He's already demonstrated that he believes that the life of his son is worth more than that of billions killed by the virus. He follows that up by choosing revenge on the Witness (his son's killer) over the preservation of Time and reality.

Yeah, Ramse's got the will for the job. But does he have a reason?

With Ramse, while he acknowledges both, it seems the needs of the one—Sam (and himself)—outweigh those of the many—the majority of humanity killed by the plague. Remember, Ramse's the one who convinced Cole to become Katarina's Splinternaut way back when. If he hadn't learned about Sam, he would probably still be 100%—well, okay, 87%—behind Katarina and her mission/s.

WHY?

So, why would Ramse become Witness? Well, those two motivations are still valid.
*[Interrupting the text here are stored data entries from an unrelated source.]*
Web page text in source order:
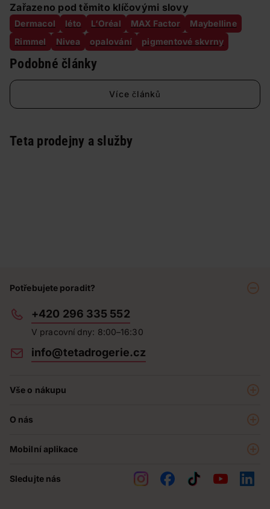
Zařazeno pod těmito klíčovými slovy
Dermacol léto L‘Oréal MAX Factor
Maybelline
Rimmel
Nivea opalování pigmentové skvrny
Podobné články
Více článků
Teta prodejny a služby
Potřebujete poradit?
+420 296 335 552
V pracovní dny: 8:00–16:30
info@tetadrogerie.cz
Vše o nákupu
Prodejny
Obchodní podmínky
O nás
Teta pomáhá
Mobilní aplikace
Sledujte nás

1. To save/rescue his son. Using the Witness's resources, he learns that Sam wasn't disintegrated and killed, but successfully Splintered. And, well, if he's the Witness, we've already seen him save Sam, by engineering the Core overload that zaps him out of 2044 Project Splinter to the mystery forest and meeting him there, in person or via minion or Immersed proxy.

2. To save the rest of the world (of the future, not the past). In part to make up for killing so much of it, in part to create/leave a world in which his son can live and thrive. Remember, Sam himself chided his father for counting him as more important/worthy/valuable than billions of strangers. Could Sam sit idly by while his father proceeds to ensure that happens again, only from the POV of the Witness? Ramse would surely have to do something to TRY to redeem himself. Given that the past must happen the way it's happened (at least until the Core overload), building a better future seems like the logical way.

WHEN?

But when does he become the Witness? Titan Town, 2044 seems like the ideal opportunity. Ramse is following Jennifer's Yellow Brick Road, off to kill the Witness!~

In his vengeful rage, I can easily see him pulling the trigger on the big W before looking under the/a mask. In fact, maybe he NEVER gets a chance to unmask the Witness—shooting him off of some precipice into the void or something—but once he kills him, he takes his place, the way he always has, once and future leader of the Army of the 12 Monkeys and Mayor of Titan town, in command of abilities and technology that will allow him to find and save his son.

And that's how he is there to meet his son when the Splinter Core overload zaps him from 2044 to the—I'm gonna say—1950s.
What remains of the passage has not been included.